- PROBLEM TO WORK ON -
Your task is to work out how many lines in the data include the word "there". Reply with the number alone.

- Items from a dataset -

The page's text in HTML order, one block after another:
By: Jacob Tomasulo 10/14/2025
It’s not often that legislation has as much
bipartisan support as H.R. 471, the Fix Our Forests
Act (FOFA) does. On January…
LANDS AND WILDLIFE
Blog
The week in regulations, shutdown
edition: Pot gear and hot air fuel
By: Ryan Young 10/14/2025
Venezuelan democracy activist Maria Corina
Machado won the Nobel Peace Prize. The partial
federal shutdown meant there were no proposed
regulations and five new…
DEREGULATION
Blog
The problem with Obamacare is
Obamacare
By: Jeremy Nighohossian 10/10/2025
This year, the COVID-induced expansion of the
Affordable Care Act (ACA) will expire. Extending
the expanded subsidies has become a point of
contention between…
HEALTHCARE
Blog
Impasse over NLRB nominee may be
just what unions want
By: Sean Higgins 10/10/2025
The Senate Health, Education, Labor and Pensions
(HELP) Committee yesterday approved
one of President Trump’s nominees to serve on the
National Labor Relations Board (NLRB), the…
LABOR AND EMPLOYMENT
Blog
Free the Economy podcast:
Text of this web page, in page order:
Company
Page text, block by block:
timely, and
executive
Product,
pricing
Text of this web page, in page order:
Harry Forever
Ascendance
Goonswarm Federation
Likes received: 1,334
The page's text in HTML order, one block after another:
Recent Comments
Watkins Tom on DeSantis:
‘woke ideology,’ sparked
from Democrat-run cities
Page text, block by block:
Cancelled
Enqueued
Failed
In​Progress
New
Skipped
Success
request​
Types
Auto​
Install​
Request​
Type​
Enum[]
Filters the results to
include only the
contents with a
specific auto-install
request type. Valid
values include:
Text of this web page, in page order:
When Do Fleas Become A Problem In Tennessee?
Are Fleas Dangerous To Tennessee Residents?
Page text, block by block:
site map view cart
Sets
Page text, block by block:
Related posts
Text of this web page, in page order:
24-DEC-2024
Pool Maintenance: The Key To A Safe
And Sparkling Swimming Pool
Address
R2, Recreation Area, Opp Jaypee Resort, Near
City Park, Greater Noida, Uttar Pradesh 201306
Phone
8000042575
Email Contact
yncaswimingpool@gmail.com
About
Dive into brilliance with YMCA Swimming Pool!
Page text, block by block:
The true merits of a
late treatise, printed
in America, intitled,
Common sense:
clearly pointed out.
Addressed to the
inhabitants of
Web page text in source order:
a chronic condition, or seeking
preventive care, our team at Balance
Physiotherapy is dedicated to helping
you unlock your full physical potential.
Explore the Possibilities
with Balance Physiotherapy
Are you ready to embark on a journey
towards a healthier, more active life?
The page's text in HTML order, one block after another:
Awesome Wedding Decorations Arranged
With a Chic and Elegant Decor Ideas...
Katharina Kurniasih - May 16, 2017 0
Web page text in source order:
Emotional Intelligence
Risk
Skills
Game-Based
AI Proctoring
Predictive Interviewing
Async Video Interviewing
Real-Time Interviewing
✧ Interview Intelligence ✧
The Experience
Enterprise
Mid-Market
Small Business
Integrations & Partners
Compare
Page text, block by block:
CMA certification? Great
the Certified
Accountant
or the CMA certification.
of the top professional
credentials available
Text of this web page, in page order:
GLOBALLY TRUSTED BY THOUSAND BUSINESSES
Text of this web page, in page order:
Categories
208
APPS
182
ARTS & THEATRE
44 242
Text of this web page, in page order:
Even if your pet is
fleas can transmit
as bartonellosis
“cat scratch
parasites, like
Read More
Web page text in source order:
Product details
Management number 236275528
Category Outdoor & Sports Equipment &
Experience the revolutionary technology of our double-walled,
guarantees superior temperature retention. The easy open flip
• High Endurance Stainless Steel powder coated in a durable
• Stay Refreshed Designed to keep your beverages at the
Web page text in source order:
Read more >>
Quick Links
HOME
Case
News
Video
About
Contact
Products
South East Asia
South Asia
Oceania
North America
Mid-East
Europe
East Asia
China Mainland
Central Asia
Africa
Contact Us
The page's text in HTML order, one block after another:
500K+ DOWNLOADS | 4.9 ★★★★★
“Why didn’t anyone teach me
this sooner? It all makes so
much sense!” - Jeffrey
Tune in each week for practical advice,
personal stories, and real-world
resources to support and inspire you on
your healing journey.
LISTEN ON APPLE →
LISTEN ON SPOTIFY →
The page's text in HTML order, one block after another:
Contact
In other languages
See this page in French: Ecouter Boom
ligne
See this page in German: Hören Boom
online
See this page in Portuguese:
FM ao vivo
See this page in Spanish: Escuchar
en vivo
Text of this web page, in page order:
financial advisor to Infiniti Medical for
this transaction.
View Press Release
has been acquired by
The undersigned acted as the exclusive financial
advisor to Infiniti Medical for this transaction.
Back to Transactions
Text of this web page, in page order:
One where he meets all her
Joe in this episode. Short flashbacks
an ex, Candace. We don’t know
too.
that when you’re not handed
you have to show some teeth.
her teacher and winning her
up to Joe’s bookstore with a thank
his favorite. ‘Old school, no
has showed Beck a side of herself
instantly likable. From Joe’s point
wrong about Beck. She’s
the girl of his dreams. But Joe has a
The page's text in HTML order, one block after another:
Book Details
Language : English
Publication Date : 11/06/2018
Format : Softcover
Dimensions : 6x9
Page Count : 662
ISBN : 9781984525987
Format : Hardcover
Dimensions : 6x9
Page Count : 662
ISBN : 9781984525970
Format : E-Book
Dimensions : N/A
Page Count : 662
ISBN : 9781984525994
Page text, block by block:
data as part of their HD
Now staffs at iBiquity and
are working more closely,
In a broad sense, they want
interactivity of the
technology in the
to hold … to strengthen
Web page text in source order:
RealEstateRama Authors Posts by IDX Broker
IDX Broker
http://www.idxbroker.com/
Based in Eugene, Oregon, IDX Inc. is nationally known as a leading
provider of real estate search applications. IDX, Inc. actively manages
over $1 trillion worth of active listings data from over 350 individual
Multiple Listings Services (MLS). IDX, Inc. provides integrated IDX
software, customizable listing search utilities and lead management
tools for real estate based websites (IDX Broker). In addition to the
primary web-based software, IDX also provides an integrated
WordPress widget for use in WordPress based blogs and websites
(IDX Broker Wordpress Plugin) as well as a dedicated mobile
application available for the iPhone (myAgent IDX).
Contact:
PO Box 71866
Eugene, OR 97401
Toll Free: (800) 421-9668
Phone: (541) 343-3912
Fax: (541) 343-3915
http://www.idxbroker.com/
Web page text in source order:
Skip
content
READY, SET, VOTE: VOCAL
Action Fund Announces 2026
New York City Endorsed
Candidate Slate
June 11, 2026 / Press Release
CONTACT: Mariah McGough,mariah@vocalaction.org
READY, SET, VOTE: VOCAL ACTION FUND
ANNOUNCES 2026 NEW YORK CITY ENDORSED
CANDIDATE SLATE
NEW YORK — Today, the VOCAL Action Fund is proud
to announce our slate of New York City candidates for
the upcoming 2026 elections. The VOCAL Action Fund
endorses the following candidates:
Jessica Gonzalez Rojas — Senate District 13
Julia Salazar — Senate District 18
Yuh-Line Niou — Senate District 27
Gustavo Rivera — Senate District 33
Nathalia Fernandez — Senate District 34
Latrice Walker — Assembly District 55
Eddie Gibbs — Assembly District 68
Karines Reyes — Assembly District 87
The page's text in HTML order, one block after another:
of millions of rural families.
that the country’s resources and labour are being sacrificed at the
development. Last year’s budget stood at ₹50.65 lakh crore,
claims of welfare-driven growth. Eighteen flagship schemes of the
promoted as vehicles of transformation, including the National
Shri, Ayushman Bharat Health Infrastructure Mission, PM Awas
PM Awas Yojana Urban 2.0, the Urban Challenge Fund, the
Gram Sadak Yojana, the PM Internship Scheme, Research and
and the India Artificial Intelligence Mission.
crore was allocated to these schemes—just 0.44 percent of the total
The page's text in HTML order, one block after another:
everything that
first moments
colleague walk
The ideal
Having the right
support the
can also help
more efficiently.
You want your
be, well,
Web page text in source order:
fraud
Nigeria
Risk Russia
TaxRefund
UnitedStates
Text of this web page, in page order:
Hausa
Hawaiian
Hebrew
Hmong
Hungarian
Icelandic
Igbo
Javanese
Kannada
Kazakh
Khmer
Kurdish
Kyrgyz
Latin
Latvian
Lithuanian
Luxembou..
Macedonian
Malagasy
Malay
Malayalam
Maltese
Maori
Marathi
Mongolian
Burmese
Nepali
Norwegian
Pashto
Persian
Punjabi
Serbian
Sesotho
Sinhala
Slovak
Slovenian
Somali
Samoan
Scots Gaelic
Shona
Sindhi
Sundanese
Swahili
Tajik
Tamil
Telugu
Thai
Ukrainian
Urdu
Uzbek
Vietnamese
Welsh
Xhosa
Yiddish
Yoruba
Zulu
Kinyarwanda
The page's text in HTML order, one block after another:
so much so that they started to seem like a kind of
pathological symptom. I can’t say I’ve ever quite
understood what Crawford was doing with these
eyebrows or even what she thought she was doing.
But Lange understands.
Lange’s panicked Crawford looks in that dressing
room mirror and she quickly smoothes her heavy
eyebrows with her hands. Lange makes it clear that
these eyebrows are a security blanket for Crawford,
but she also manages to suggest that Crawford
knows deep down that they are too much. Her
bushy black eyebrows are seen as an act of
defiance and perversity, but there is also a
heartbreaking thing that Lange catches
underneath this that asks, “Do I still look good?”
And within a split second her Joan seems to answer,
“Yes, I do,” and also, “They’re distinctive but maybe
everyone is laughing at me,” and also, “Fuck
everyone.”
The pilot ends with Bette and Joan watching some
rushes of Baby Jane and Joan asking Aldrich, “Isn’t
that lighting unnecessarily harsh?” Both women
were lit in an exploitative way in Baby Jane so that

- RESULT FOR THIS EXERCISE -
2